Only if you record more than you listen. Which I find hard to believe. Why would you record stuff you don't listen too. I only use my HiMD as a recorder. I playback my recordings on a DAP as a first reference.
 
Jun 12, 2006 at 4:23 PM Post #60 of 65
Quote:

Originally Posted by Lindinblade
It would be the hard disk thing. I've dropped my units a couple of times, and only had lasting damage in one of the cases, where the unit became mostly unable to record, and sometimes had minute-long gaps when attempting to simply read discs.

From what I have heard from friends, and read, most HD based players tend to die from such things, and indeed lesser impacts. Additionally, HDDs have a mean-time-before-failure, or whatnow it is called, but I've never even heard of that term being mentioned when it comes to lasers. Logic dictates that there must be a chart for them as well, but..*shrug*

Of course when experiences are not first-hand it becomes harder to judge, but this is why some sort of study, or statistics, must come into play, not one person's experiences or 29 second-hand experiences.

I guess I argue against flames with flames, but you seem a bit too consistent in your pro-iPod anti-MD texts. (And I suffer from iPod allergics, unfortunately :/ )

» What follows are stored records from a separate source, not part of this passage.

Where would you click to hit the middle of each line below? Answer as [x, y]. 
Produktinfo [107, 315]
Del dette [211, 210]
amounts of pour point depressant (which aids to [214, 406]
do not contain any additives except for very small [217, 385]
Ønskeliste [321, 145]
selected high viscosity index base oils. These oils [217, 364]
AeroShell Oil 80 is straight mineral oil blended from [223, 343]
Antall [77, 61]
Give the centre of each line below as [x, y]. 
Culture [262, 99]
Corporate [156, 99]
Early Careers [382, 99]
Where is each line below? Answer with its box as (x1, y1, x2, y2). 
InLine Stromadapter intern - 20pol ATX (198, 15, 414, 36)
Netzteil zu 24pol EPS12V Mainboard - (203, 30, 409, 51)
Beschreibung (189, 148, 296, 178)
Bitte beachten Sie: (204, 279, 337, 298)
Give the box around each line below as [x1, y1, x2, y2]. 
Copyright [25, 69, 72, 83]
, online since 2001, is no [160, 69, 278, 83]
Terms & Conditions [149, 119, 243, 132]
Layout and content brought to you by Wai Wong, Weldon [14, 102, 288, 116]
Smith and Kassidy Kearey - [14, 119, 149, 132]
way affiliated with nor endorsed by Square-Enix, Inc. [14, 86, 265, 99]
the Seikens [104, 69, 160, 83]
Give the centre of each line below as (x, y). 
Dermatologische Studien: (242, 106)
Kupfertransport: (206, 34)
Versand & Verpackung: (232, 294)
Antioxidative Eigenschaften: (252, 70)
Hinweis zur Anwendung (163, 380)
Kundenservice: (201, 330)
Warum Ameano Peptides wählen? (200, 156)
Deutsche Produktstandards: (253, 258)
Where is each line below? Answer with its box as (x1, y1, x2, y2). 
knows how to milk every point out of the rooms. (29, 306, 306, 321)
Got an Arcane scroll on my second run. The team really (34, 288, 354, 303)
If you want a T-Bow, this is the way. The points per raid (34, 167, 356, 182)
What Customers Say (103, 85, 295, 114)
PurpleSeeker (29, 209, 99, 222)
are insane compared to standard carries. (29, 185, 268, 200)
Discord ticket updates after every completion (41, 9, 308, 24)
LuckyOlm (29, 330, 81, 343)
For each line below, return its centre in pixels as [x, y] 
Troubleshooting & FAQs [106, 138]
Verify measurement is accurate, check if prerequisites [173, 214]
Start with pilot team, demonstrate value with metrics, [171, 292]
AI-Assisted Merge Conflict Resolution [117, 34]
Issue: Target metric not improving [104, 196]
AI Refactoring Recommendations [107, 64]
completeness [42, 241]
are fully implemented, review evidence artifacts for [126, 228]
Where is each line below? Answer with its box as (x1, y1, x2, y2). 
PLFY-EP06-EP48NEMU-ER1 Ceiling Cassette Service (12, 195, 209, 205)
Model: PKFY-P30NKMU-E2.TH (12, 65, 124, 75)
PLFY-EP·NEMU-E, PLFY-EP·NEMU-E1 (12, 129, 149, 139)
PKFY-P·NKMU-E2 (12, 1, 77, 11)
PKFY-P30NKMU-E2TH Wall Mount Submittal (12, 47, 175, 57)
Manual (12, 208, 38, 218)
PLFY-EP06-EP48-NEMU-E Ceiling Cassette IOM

Sparky: It depends on what you use them for, as mentioned.




The iPod specifically doesn't enter into the argument here. The general DAP-vs-MD advantages apply to all DAPs generally speaking.


The need to flame for many I suppose comes from the fact that that party believes something to be true without actual experience. I have that experience (including head-to-head impact testing of DAPs and Hi-MD units) and I question anything I consider to be unfounded supposition.


"Unable to record" means "unable to load" which makes them somewhat useless. I've dropped a number of MD's and they've come away badly most of the time. Sharps invariably died on the first drop without fail. Sony's it was a 70-30 prospect in favour of it working I'd say, but it could still fail. HDD's can fail on the first drop, however most are fairly resilient... indeed, just as much as MD if not more these days. The difference is that when they die, the HDD DAP takes the media with it... but it is all on the computer of course and it can take less time to re-fill the unit to capacity than it takes for some MD players to record one disc.